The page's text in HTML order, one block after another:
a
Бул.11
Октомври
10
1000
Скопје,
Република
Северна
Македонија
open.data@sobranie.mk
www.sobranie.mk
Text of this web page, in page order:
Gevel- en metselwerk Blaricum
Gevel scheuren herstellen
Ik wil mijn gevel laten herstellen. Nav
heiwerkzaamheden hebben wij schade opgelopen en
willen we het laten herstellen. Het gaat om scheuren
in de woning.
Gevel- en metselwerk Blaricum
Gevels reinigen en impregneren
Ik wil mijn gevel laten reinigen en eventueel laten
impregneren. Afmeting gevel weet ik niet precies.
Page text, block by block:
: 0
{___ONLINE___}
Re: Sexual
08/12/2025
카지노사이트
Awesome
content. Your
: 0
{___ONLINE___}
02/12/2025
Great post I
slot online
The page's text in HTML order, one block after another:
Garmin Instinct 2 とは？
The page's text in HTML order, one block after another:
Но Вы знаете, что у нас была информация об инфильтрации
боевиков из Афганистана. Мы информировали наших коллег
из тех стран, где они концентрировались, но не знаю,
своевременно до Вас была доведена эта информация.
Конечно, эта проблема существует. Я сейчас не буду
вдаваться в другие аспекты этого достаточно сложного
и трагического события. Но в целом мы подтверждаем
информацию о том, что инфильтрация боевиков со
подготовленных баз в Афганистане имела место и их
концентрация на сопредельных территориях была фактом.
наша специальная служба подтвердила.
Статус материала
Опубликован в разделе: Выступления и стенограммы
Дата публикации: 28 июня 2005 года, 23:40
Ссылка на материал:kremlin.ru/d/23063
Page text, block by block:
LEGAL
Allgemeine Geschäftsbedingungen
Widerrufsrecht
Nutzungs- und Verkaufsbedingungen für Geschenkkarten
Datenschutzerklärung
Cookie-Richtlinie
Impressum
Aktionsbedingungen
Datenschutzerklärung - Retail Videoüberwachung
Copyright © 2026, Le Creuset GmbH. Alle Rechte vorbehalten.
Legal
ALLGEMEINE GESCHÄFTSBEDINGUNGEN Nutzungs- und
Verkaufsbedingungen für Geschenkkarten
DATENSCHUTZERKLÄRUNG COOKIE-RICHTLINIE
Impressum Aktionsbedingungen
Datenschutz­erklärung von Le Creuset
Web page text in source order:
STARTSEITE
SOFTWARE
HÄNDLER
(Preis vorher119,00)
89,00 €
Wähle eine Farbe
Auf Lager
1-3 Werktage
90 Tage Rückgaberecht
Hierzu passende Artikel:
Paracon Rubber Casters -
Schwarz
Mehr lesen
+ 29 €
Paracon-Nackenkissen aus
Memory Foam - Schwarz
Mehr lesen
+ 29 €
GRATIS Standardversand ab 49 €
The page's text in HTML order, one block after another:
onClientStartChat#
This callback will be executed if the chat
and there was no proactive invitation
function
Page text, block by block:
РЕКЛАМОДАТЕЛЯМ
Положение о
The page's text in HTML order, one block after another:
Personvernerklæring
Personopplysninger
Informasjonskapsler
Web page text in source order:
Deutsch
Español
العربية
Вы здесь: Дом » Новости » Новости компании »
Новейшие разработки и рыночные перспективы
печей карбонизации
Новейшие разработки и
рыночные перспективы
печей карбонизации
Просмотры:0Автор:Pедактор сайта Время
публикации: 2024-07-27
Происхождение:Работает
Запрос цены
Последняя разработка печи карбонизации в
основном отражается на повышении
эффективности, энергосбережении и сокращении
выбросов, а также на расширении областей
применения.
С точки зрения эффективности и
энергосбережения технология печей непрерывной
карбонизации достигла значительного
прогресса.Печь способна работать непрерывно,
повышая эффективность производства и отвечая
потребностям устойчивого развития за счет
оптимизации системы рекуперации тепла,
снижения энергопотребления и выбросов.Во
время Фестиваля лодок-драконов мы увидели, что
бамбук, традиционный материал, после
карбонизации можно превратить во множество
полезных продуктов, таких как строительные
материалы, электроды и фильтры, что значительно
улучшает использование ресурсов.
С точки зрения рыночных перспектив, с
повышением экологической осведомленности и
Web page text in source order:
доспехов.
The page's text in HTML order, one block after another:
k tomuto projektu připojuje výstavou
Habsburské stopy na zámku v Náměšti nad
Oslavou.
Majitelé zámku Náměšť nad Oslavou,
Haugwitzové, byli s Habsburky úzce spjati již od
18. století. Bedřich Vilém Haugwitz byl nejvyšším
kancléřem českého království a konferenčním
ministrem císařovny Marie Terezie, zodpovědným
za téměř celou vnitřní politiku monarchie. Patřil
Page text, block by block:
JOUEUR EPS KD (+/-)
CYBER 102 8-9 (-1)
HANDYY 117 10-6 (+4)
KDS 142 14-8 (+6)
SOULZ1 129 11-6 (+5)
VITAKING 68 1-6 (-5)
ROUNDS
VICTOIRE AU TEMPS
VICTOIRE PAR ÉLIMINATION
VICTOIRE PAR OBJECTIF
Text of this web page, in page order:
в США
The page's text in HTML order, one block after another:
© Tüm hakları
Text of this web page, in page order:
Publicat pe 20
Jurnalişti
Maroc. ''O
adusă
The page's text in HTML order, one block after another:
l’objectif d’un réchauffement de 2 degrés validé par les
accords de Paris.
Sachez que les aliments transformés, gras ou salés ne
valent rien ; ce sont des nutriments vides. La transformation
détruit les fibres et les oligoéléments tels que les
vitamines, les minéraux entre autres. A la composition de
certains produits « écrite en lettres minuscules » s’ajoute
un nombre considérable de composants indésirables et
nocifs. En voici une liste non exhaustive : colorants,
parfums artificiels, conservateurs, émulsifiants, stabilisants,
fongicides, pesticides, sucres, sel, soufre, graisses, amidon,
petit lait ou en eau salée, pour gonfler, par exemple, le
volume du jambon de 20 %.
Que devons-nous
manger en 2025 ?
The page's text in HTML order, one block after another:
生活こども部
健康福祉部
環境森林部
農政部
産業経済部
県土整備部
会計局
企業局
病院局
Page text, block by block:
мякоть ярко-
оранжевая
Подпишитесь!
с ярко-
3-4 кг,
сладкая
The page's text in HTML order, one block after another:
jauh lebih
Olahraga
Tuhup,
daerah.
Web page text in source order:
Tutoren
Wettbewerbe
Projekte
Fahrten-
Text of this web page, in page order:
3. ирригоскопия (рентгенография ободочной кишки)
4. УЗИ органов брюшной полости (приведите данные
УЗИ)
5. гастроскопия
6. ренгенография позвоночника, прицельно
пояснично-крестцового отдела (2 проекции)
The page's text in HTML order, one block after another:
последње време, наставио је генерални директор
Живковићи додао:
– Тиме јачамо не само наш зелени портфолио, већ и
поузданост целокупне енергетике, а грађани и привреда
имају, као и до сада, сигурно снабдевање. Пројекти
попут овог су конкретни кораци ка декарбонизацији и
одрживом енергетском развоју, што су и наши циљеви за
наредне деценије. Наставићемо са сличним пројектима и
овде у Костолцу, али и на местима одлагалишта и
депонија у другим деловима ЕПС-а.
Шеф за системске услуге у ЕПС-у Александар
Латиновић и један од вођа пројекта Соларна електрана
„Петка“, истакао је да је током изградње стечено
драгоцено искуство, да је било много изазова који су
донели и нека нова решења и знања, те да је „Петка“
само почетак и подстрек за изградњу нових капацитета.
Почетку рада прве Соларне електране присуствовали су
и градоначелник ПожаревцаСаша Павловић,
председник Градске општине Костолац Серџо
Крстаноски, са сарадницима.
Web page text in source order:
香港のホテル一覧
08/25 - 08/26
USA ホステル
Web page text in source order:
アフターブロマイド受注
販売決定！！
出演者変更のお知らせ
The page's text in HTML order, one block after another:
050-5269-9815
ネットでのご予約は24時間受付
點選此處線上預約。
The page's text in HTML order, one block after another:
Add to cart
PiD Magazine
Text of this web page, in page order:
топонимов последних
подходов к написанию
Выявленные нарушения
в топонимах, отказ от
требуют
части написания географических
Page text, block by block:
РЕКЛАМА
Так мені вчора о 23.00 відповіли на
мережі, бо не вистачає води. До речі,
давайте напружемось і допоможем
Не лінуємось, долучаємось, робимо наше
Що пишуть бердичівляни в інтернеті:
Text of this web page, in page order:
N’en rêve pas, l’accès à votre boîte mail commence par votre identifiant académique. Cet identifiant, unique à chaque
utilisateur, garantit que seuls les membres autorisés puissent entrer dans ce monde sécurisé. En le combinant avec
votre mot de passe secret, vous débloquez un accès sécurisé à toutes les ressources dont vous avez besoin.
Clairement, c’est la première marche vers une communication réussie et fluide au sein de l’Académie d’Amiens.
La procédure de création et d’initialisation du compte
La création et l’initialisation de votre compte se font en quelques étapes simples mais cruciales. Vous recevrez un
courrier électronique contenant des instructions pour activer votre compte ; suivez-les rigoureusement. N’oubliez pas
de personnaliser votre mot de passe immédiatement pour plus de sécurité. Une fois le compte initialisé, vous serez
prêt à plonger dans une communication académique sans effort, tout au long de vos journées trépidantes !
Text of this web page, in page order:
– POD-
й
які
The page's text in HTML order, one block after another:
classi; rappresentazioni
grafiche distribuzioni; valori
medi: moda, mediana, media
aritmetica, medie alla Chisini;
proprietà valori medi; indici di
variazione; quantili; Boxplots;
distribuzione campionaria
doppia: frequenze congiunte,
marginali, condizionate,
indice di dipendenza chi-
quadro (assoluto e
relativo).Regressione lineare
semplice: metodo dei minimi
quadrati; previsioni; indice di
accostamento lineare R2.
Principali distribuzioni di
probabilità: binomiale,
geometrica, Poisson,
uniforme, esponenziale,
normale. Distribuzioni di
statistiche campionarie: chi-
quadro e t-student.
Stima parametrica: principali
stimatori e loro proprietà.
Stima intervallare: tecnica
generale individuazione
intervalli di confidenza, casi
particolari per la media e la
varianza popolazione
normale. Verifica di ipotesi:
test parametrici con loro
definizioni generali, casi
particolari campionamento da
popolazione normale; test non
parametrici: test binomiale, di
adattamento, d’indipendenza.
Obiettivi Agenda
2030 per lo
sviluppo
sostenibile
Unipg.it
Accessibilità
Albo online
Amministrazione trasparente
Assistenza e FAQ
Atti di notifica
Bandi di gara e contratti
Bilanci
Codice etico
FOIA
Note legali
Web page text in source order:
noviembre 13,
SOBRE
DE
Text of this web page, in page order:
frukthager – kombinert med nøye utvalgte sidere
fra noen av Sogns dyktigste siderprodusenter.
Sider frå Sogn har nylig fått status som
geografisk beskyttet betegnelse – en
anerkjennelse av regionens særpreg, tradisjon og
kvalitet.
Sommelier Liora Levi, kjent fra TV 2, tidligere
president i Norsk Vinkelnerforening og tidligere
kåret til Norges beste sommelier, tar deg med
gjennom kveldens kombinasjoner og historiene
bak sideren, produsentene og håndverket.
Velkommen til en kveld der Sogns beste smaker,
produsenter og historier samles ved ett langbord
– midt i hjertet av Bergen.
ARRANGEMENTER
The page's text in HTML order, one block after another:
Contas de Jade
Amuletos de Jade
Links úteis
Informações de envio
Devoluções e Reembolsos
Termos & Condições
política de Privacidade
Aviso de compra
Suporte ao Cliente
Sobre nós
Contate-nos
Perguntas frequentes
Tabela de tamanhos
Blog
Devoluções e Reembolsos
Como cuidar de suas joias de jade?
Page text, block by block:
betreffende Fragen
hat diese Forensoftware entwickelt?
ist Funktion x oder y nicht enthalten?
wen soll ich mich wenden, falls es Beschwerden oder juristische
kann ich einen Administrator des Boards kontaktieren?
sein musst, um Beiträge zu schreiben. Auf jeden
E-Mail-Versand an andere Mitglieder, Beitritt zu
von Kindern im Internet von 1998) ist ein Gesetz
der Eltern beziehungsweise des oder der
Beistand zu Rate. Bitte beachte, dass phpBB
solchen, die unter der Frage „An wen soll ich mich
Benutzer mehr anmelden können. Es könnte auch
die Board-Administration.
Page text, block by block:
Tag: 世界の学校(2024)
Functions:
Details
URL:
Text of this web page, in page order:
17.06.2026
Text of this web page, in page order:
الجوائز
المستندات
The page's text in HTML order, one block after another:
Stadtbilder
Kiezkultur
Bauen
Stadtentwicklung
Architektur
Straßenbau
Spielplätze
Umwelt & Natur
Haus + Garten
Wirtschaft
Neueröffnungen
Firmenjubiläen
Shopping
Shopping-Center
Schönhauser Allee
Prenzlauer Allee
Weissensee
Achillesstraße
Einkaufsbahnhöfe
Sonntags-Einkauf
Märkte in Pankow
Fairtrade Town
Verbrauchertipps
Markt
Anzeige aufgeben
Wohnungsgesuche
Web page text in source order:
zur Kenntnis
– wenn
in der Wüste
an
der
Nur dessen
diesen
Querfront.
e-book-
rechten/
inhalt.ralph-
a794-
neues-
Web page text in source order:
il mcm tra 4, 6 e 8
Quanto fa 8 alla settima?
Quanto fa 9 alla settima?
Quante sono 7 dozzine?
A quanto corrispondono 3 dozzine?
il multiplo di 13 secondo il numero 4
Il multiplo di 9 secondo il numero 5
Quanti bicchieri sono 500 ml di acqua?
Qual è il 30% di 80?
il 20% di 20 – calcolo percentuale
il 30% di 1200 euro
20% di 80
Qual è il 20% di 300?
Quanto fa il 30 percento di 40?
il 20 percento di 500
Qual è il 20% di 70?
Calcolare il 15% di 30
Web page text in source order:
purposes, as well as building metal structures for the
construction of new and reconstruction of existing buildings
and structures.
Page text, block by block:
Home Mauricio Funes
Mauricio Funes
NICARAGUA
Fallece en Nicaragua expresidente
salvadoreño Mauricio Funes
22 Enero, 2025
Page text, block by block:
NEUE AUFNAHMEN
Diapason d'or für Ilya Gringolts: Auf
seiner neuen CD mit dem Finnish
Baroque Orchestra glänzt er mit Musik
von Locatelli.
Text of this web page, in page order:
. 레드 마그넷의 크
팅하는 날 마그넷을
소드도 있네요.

──────

§ **Activity**
Looking at the data above, count every line holding the word "création" and state only the count.

§ **Reply to the task**
2